Items from a data source:
=======

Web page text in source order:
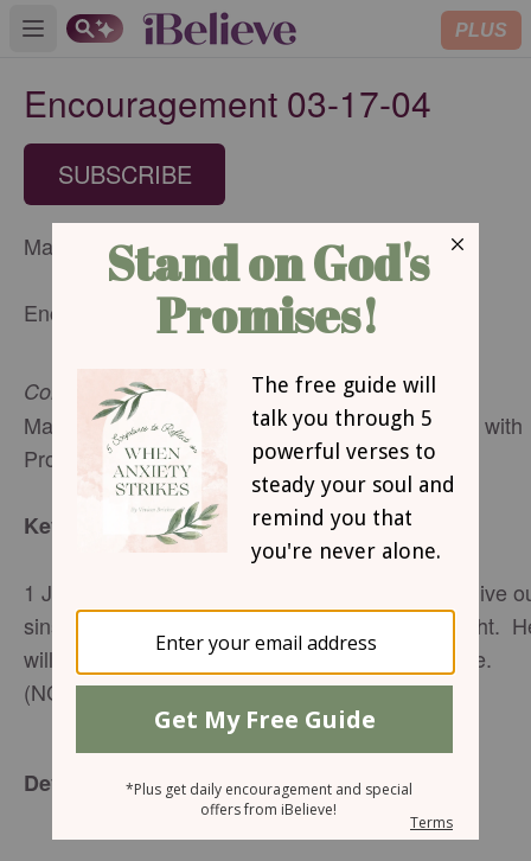
Open main menu PLUS
Encouragement 03-17-04
SUBSCRIBE
March 17, 2004
Encouragement for Today
Confession is Good for the Soul
Mary Southerland, Speaker, Author and Director with
Proverbs 31 Ministries
Key Verse:
1 John 1:9 ~~ If we confess our sins, he will forgive
sins, because we can trust God to do what is right.
will cleanse us from all the wrongs we have done.
(NCV)
Devotion:
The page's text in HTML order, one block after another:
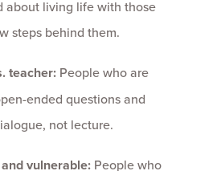
about living life with those
steps behind them.
teacher: People who are
ended questions and
not lecture.
vulnerable: People who
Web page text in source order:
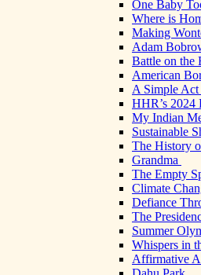
One Baby
Where is
Making
Adam
Battle on the
American
A Simple
HHR’s 2024
My Indian
Sustainable
The History
Grandma
The Empty
Climate
Defiance
The
Summer
Whispers in
Affirmative
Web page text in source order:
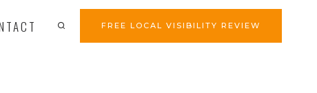
FREE LOCAL VISIBILITY REVIEW
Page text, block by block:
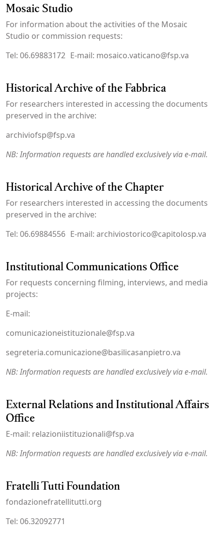
Mosaic Studio
For information about the activities of the Mosaic
Studio or commission requests:
Tel: 06.69883172 E-mail: mosaico.vaticano@fsp.va
Historical Archive of the Fabbrica
For researchers interested in accessing the documents
preserved in the archive:
archiviofsp@fsp.va
NB: Information requests are handled exclusively via e-mail.
Historical Archive of the Chapter
For researchers interested in accessing the documents
preserved in the archive:
Tel: 06.69884556 E-mail: archiviostorico@capitolosp.va
Institutional Communications Office
For requests concerning filming, interviews, and media
projects:
E-mail:
comunicazioneistituzionale@fsp.va
segreteria.comunicazione@basilicasanpietro.va
NB: Information requests are handled exclusively via e-mail.
External Relations and Institutional Affairs
Office
E-mail: relazioniistituzionali@fsp.va
NB: Information requests are handled exclusively via e-mail.
Fratelli Tutti Foundation
fondazionefratellitutti.org
Tel: 06.32092771
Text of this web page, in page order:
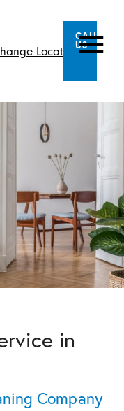
Location
CALL
US
in
Company
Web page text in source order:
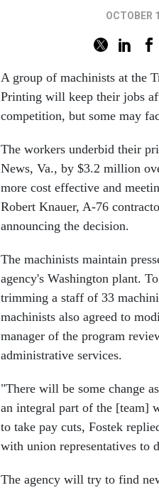
OCTOBER
A group of machinists at the
Printing will keep their jobs
competition, but some may
The workers underbid their
News, Va., by $3.2 million
more cost effective and
Robert Knauer, A-76
announcing the decision.
The machinists maintain
agency's Washington plant.
trimming a staff of 33
machinists also agreed to
manager of the program
administrative services.
"There will be some change
an integral part of the [team]
to take pay cuts, Fostek
with union representatives to
The agency will try to find
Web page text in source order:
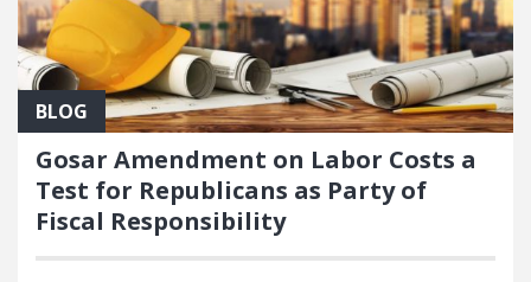
BLOG
Gosar Amendment on Labor Costs a
Test for Republicans as Party of
Fiscal Responsibility
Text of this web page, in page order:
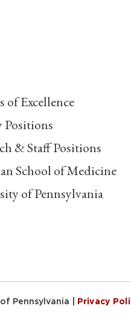
of Excellence
Positions
& Staff Positions
School of Medicine
of Pennsylvania
Pennsylvania | Privacy
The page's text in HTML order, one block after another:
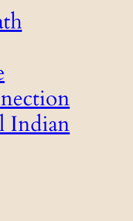
Indian
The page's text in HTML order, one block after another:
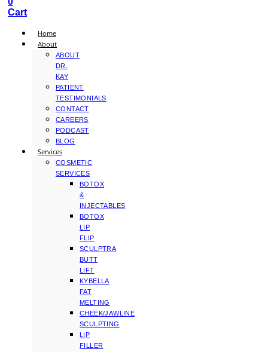
Cart
Home
About
ABOUT
DR.
KAY
PATIENT
TESTIMONIALS
CONTACT
CAREERS
PODCAST
BLOG
Services
COSMETIC
SERVICES
BOTOX
&
INJECTABLES
BOTOX
LIP
FLIP
SCULPTRA
BUTT
LIFT
KYBELLA
FAT
MELTING
CHEEK/JAWLINE
SCULPTING
LIP
FILLER
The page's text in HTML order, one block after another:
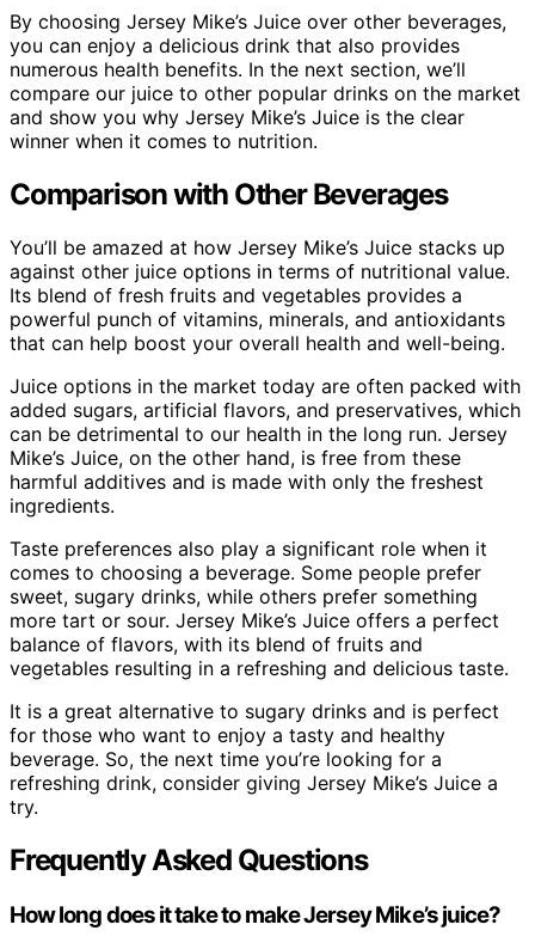
By choosing Jersey Mike’s Juice over other beverages,
you can enjoy a delicious drink that also provides
numerous health benefits. In the next section, we’ll
compare our juice to other popular drinks on the market
and show you why Jersey Mike’s Juice is the clear
winner when it comes to nutrition.
Comparison with Other Beverages
You’ll be amazed at how Jersey Mike’s Juice stacks up
against other juice options in terms of nutritional value.
Its blend of fresh fruits and vegetables provides a
powerful punch of vitamins, minerals, and antioxidants
that can help boost your overall health and well-being.
Juice options in the market today are often packed with
added sugars, artificial flavors, and preservatives, which
can be detrimental to our health in the long run. Jersey
Mike’s Juice, on the other hand, is free from these
harmful additives and is made with only the freshest
ingredients.
Taste preferences also play a significant role when it
comes to choosing a beverage. Some people prefer
sweet, sugary drinks, while others prefer something
more tart or sour. Jersey Mike’s Juice offers a perfect
balance of flavors, with its blend of fruits and
vegetables resulting in a refreshing and delicious taste.
It is a great alternative to sugary drinks and is perfect
for those who want to enjoy a tasty and healthy
beverage. So, the next time you’re looking for a
refreshing drink, consider giving Jersey Mike’s Juice a
try.
Frequently Asked Questions
How long does it take to make Jersey Mike’s juice?
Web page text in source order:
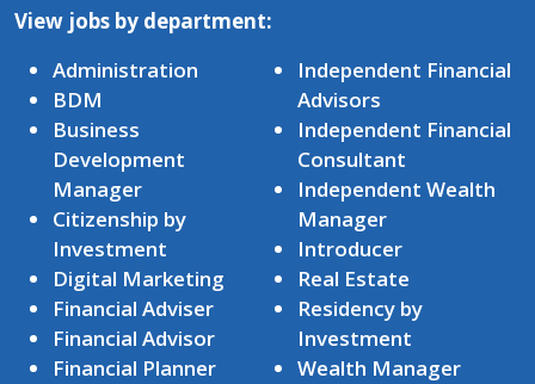
View jobs by department:
Administration
BDM
Business
Development
Manager
Citizenship by
Investment
Digital Marketing
Financial Adviser
Financial Advisor
Financial Planner
Independent Financial
Advisors
Independent Financial
Consultant
Independent Wealth
Manager
Introducer
Real Estate
Residency by
Investment
Wealth Manager
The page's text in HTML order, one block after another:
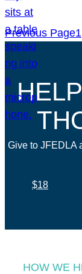
Previous Page1
Give to JFEDLA
$18
HOW WE
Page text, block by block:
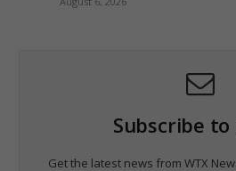
Subscribe to
Get the latest news from WTX

=======

▶ Work to complete
In the entries above, find each line that includes the string "flavors" and copy it.

▶ Task solution
added sugars, artificial flavors, and preservatives, which
balance of flavors, with its blend of fruits and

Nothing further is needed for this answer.